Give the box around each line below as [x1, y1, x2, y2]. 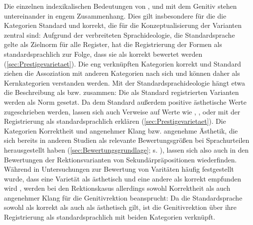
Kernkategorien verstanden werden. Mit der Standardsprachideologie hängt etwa [4, 77, 245, 88]
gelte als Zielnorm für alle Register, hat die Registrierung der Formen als [4, 39, 222, 49]
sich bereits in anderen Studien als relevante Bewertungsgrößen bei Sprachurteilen [4, 135, 250, 145]
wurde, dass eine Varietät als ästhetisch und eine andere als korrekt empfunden [4, 173, 241, 183]
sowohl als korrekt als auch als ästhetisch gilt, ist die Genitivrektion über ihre [4, 202, 237, 212]
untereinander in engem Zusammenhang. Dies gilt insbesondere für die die [4, 10, 227, 21]
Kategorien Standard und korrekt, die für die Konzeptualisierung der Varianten [4, 20, 242, 30]
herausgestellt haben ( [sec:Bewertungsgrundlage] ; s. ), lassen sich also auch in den [4, 144, 249, 155]
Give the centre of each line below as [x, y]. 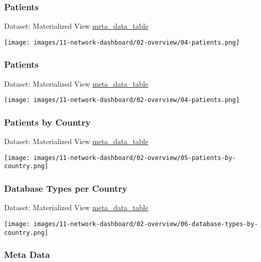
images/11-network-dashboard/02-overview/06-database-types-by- [146, 224]
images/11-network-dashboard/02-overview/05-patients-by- [135, 158]
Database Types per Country [66, 188]
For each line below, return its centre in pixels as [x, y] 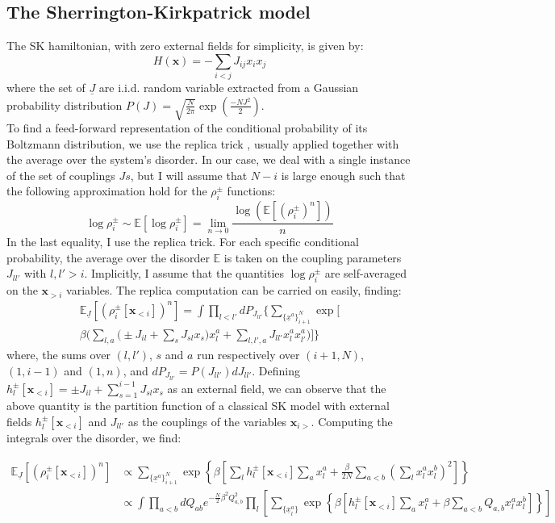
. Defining [276, 370]
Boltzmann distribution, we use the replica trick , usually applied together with [203, 143]
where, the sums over [58, 355]
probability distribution [65, 105]
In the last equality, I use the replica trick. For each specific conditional [183, 242]
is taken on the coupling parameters [313, 257]
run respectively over [248, 355]
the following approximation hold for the [107, 191]
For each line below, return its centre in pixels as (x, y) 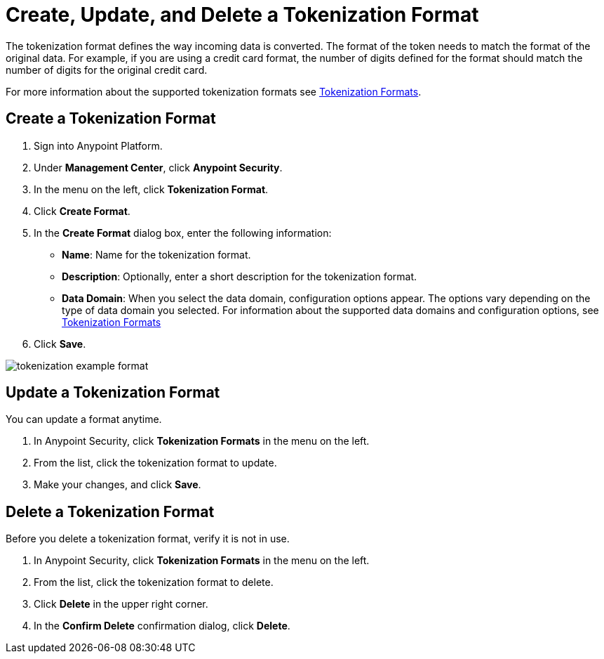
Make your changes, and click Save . (118, 485)
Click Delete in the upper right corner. (121, 604)
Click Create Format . (82, 211)
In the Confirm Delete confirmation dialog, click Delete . (162, 626)
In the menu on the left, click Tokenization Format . (151, 189)
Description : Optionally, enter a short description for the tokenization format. (240, 276)
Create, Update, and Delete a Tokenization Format (242, 15)
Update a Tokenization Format (113, 393)
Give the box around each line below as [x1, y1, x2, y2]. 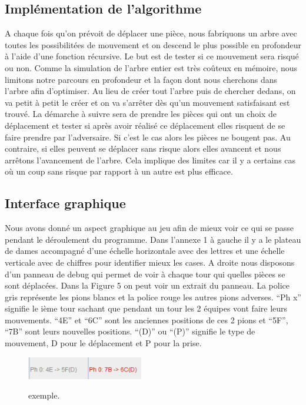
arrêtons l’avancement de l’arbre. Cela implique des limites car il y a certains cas [5, 153, 296, 166]
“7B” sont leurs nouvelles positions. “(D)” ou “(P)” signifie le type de [5, 325, 255, 337]
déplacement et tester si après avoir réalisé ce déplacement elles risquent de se [5, 119, 285, 131]
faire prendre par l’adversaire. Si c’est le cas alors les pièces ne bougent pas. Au [5, 130, 291, 143]
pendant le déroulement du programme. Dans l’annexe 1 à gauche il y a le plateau [5, 233, 301, 245]
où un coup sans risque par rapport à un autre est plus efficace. [5, 165, 233, 178]
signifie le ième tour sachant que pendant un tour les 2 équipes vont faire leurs [5, 302, 288, 314]
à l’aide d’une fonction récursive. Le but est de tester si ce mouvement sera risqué [5, 50, 299, 62]
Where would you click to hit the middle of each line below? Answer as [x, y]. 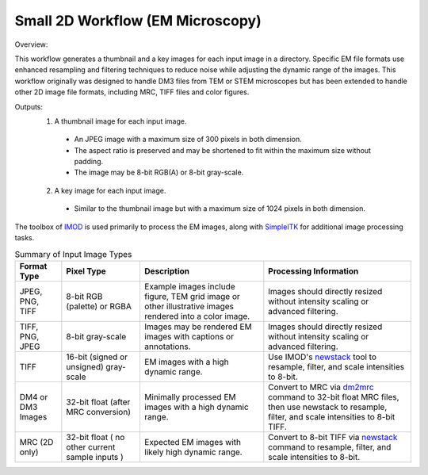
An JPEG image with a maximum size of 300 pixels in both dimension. [188, 140]
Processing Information [313, 271]
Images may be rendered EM [198, 327]
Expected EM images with [193, 442]
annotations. [167, 347]
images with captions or [189, 336]
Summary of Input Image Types [73, 254]
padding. [88, 162]
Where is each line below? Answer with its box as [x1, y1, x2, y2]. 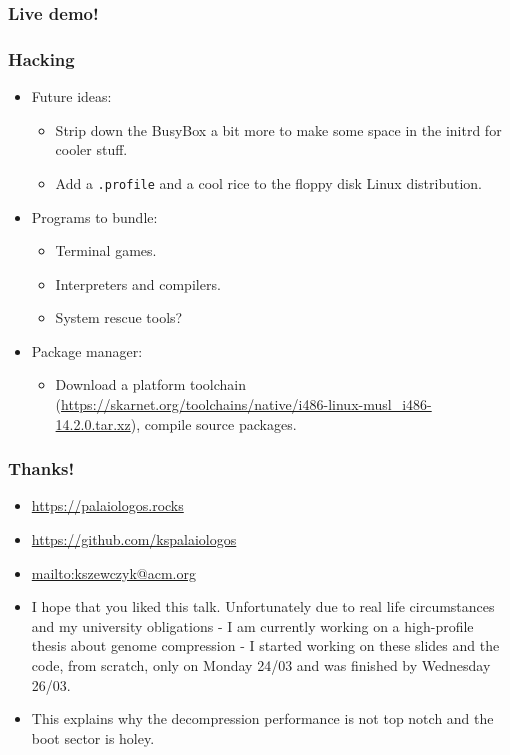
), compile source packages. [130, 413, 297, 434]
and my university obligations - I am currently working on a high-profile [31, 615, 474, 636]
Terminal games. [55, 240, 157, 261]
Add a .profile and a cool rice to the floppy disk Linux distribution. [55, 172, 483, 193]
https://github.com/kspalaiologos [31, 529, 237, 550]
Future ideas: [31, 86, 112, 107]
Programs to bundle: [31, 206, 158, 227]
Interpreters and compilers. [55, 273, 221, 294]
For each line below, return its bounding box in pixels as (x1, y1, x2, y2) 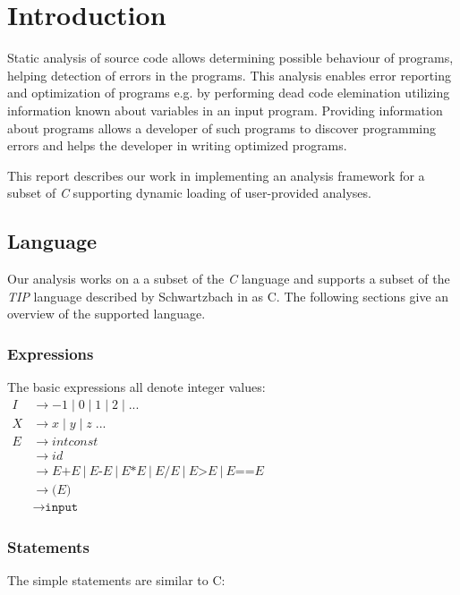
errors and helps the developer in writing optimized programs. (7, 136, 347, 155)
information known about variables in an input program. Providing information (7, 100, 443, 119)
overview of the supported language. (7, 304, 206, 323)
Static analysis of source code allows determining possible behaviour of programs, (7, 48, 454, 67)
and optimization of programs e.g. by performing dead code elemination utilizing (7, 83, 450, 102)
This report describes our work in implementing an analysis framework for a (7, 166, 425, 184)
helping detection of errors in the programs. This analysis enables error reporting (7, 65, 451, 84)
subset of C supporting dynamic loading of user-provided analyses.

******************************

### [PROBLEM]
Output the data exactly. Pictures don't belong in the result.

### [ANSWER TO THE PROBLEM]
Give the box around each line below as [x1, y1, x2, y2]. 
Kernkategorien verstanden werden. Mit der Standardsprachideologie hängt etwa [4, 77, 245, 88]
gelte als Zielnorm für alle Register, hat die Registrierung der Formen als [4, 39, 222, 49]
sich bereits in anderen Studien als relevante Bewertungsgrößen bei Sprachurteilen [4, 135, 250, 145]
wurde, dass eine Varietät als ästhetisch und eine andere als korrekt empfunden [4, 173, 241, 183]
sowohl als korrekt als auch als ästhetisch gilt, ist die Genitivrektion über ihre [4, 202, 237, 212]
untereinander in engem Zusammenhang. Dies gilt insbesondere für die die [4, 10, 227, 21]
Kategorien Standard und korrekt, die für die Konzeptualisierung der Varianten [4, 20, 242, 30]
herausgestellt haben ( [sec:Bewertungsgrundlage] ; s. ), lassen sich also auch in den [4, 144, 249, 155]
Give the centre of each line below as [x, y]. 
images/11-network-dashboard/02-overview/06-database-types-by- [146, 224]
images/11-network-dashboard/02-overview/05-patients-by- [135, 158]
Database Types per Country [66, 188]
For each line below, return its centre in pixels as [x, y] 
. Defining [276, 370]
Boltzmann distribution, we use the replica trick , usually applied together with [203, 143]
where, the sums over [58, 355]
probability distribution [65, 105]
In the last equality, I use the replica trick. For each specific conditional [183, 242]
is taken on the coupling parameters [313, 257]
run respectively over [248, 355]
the following approximation hold for the [107, 191]
For each line below, return its centre in pixels as (x, y) 
Make your changes, and click Save . (118, 485)
Click Delete in the upper right corner. (121, 604)
Click Create Format . (82, 211)
In the Confirm Delete confirmation dialog, click Delete . (162, 626)
In the menu on the left, click Tokenization Format . (151, 189)
Description : Optionally, enter a short description for the tokenization format. (240, 276)
Create, Update, and Delete a Tokenization Format (242, 15)
Update a Tokenization Format (113, 393)
Give the box around each line below as [x1, y1, x2, y2]. 
arrêtons l’avancement de l’arbre. Cela implique des limites car il y a certains cas [5, 153, 296, 166]
“7B” sont leurs nouvelles positions. “(D)” ou “(P)” signifie le type de [5, 325, 255, 337]
déplacement et tester si après avoir réalisé ce déplacement elles risquent de se [5, 119, 285, 131]
faire prendre par l’adversaire. Si c’est le cas alors les pièces ne bougent pas. Au [5, 130, 291, 143]
pendant le déroulement du programme. Dans l’annexe 1 à gauche il y a le plateau [5, 233, 301, 245]
où un coup sans risque par rapport à un autre est plus efficace. [5, 165, 233, 178]
signifie le ième tour sachant que pendant un tour les 2 équipes vont faire leurs [5, 302, 288, 314]
à l’aide d’une fonction récursive. Le but est de tester si ce mouvement sera risqué [5, 50, 299, 62]
Where would you click to hit the middle of each line below? Answer as [x, y]. 
An JPEG image with a maximum size of 300 pixels in both dimension. [188, 140]
Processing Information [313, 271]
Images may be rendered EM [198, 327]
Expected EM images with [193, 442]
annotations. [167, 347]
images with captions or [189, 336]
Summary of Input Image Types [73, 254]
padding. [88, 162]
Where is each line below? Answer with its box as [x1, y1, x2, y2]. 
), compile source packages. [130, 413, 297, 434]
and my university obligations - I am currently working on a high-profile [31, 615, 474, 636]
Terminal games. [55, 240, 157, 261]
Add a .profile and a cool rice to the floppy disk Linux distribution. [55, 172, 483, 193]
https://github.com/kspalaiologos [31, 529, 237, 550]
Future ideas: [31, 86, 112, 107]
Programs to bundle: [31, 206, 158, 227]
Interpreters and compilers. [55, 273, 221, 294]
For each line below, return its bounding box in pixels as (x1, y1, x2, y2) 
errors and helps the developer in writing optimized programs. (7, 136, 347, 155)
information known about variables in an input program. Providing information (7, 100, 443, 119)
overview of the supported language. (7, 304, 206, 323)
Static analysis of source code allows determining possible behaviour of programs, (7, 48, 454, 67)
and optimization of programs e.g. by performing dead code elemination utilizing (7, 83, 450, 102)
This report describes our work in implementing an analysis framework for a (7, 166, 425, 184)
helping detection of errors in the programs. This analysis enables error reporting (7, 65, 451, 84)
subset of C supporting dynamic loading of user-provided analyses.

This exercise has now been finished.